The lines to copy are those holding the string "accrue" in the entries below.

-- Working data follows --

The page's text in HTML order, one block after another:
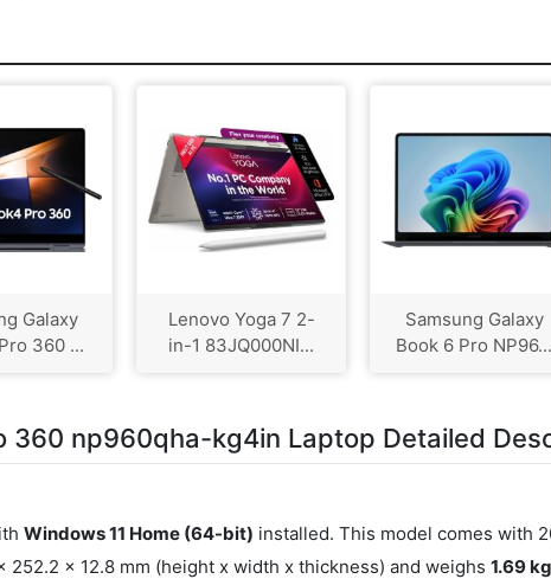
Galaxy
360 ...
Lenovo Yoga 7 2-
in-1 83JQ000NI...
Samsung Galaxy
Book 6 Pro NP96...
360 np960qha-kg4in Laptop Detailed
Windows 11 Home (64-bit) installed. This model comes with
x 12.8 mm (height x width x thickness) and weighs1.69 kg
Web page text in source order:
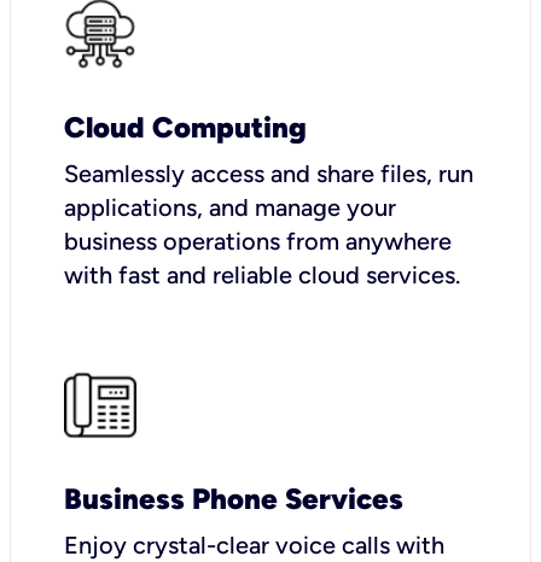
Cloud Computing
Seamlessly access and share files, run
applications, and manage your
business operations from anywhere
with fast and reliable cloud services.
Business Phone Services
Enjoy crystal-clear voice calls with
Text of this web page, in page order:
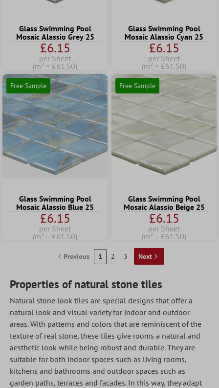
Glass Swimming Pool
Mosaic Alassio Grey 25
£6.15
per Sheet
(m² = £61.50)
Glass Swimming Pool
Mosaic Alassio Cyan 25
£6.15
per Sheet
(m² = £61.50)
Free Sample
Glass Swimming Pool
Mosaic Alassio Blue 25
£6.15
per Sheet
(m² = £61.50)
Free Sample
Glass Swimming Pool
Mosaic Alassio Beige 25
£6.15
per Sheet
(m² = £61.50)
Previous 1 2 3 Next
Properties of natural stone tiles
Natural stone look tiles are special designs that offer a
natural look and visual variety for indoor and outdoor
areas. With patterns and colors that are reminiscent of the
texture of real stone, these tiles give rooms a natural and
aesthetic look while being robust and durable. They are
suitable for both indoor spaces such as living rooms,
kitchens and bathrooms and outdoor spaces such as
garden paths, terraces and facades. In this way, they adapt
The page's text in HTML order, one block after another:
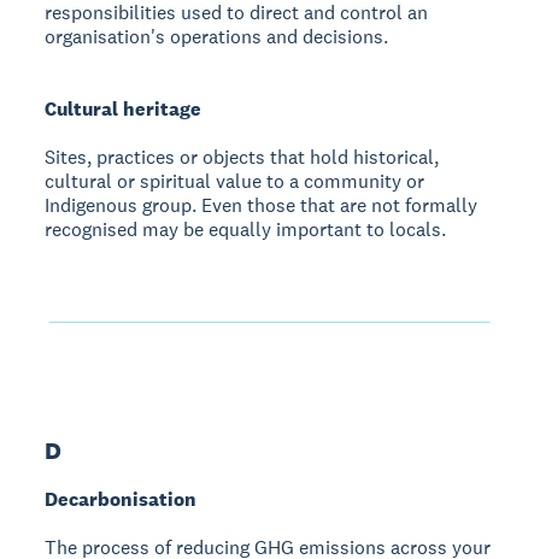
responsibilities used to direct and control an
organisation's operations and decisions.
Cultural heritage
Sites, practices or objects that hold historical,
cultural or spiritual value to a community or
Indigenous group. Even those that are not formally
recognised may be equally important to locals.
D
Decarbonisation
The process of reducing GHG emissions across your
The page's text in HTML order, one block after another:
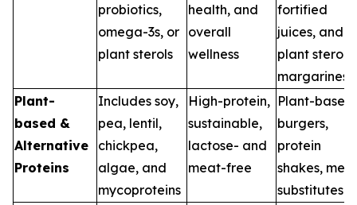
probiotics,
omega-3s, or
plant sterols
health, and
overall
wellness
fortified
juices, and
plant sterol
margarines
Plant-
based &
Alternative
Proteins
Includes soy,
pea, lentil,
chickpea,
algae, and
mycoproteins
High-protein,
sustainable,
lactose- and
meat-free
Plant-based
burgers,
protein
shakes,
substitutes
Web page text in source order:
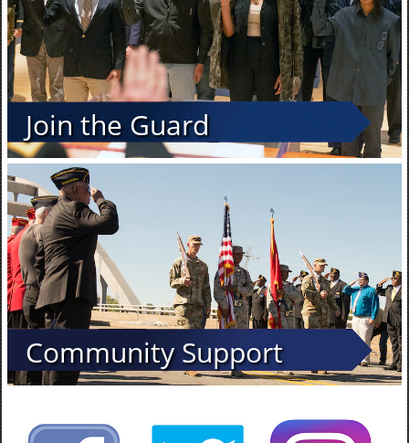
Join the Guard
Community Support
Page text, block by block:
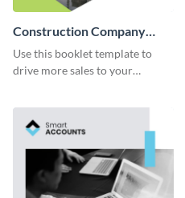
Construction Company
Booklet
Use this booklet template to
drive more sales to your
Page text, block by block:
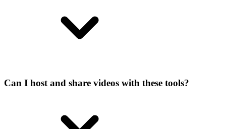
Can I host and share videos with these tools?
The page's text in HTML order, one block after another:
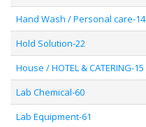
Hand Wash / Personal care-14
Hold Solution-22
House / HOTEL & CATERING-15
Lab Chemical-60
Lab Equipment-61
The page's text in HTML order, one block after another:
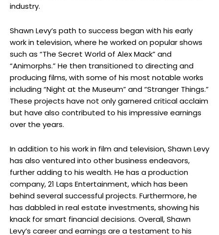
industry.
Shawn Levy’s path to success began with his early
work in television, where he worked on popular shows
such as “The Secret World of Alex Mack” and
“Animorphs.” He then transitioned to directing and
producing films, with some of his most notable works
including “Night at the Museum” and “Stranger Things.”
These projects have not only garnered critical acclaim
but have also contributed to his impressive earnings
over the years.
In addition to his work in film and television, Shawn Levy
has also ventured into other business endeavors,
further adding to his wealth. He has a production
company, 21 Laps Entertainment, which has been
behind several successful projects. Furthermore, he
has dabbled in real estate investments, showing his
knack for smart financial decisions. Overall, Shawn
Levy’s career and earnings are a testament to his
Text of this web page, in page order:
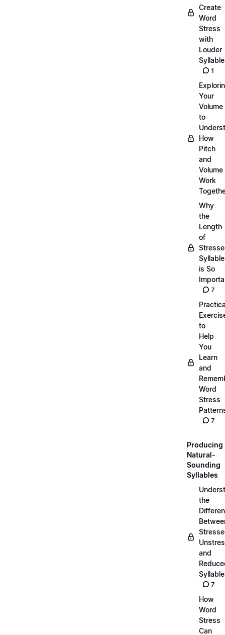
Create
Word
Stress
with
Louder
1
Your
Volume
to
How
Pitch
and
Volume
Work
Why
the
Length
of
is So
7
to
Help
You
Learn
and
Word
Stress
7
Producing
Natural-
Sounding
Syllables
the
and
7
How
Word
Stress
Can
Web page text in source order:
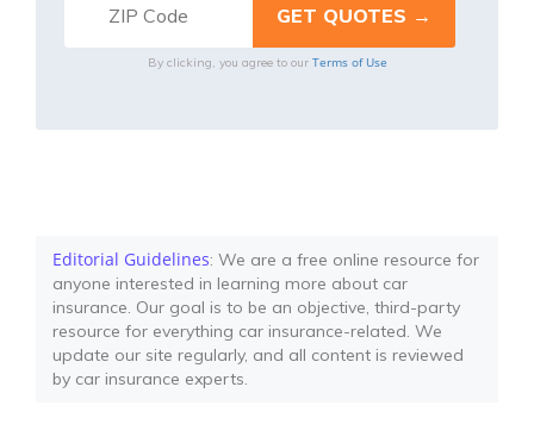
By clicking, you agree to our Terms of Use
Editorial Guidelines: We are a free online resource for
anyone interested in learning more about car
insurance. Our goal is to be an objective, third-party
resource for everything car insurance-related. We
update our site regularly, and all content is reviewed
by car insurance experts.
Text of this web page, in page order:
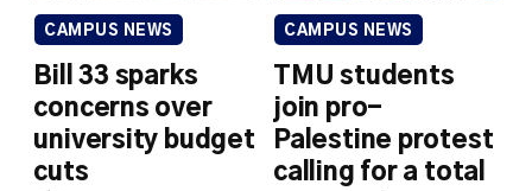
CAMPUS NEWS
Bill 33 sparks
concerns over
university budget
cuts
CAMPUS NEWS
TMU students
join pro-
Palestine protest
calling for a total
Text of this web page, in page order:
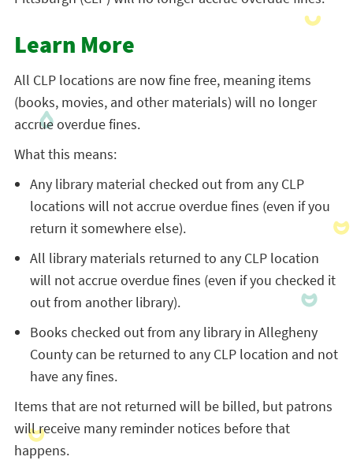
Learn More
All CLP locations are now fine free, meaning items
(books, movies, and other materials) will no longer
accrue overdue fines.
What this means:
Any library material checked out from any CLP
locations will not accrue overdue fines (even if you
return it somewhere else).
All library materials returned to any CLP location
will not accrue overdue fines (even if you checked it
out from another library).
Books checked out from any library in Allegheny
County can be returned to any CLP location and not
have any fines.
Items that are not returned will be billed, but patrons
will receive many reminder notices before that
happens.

-- Working data concluded --

**Response area:**
accrue overdue fines.
locations will not accrue overdue fines (even if you
will not accrue overdue fines (even if you checked it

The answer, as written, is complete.